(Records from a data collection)

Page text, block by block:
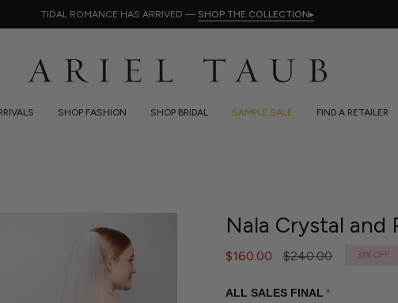
TIDAL ROMANCE HAS ARRIVED — SHOP THE COLLECTION▸
SHOP FASHION SHOP BRIDAL SAMPLE SALE FIND A RETAILER
Nala Crystal and
$160.00
Regular
$240.00 33% OFF
ALL SALES FINAL

» **ASSIGNED TASK**: Exclude all images and retype the data precisely.

» **OUTPUT**:
Page text, block by block:
TIDAL ROMANCE HAS ARRIVED — SHOP THE COLLECTION▸
SHOP FASHION SHOP BRIDAL SAMPLE SALE FIND A RETAILER
Nala Crystal and
$160.00
Regular
$240.00 33% OFF
ALL SALES FINAL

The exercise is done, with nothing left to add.